◆ Records ◆
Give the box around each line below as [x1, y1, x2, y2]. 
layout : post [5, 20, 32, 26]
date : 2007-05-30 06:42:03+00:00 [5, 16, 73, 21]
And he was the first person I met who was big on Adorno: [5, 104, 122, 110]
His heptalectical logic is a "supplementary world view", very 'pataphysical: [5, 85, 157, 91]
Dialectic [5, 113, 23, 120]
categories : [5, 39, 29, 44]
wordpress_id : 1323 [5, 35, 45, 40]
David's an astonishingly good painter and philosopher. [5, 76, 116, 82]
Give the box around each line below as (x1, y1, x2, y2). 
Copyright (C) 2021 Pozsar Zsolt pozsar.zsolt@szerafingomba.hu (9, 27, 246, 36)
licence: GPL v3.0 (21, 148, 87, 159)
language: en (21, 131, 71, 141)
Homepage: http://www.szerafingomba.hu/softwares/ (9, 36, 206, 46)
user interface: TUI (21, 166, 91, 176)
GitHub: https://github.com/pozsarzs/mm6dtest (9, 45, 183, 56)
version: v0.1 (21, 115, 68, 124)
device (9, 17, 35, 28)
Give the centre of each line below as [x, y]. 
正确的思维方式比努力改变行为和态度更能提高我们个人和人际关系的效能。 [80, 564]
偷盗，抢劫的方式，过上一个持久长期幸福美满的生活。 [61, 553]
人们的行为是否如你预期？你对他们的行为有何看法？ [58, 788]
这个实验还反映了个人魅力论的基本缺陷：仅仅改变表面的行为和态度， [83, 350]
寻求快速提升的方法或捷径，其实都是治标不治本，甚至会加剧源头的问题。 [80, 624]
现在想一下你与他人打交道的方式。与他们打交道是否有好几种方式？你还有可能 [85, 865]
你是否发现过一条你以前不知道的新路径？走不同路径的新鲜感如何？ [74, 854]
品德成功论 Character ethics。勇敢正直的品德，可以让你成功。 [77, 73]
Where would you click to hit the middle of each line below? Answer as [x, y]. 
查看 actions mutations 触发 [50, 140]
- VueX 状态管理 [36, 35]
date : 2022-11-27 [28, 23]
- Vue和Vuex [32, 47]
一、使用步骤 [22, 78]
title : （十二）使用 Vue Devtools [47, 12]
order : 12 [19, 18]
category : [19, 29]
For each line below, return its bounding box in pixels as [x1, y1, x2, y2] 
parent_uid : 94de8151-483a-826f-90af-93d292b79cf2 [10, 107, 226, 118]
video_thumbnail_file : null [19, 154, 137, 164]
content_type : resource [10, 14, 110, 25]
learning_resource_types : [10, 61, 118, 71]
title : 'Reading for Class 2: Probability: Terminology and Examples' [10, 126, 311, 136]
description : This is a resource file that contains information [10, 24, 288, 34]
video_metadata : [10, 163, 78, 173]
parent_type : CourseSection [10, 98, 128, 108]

◆ Exercise objective ◆
In the entries above, please find the line with "- Vue和Vuex [32, 47]" and the line with "parent_uid : 94de8151-483a-826f-90af-93d292b79cf2", then write out exactly those two lines and every line between them, and nothing more.

◆ Finished task ◆
- Vue和Vuex [32, 47]
一、使用步骤 [22, 78]
title : （十二）使用 Vue Devtools [47, 12]
order : 12 [19, 18]
category : [19, 29]
For each line below, return its bounding box in pixels as [x1, y1, x2, y2] 
parent_uid : 94de8151-483a-826f-90af-93d292b79cf2 [10, 107, 226, 118]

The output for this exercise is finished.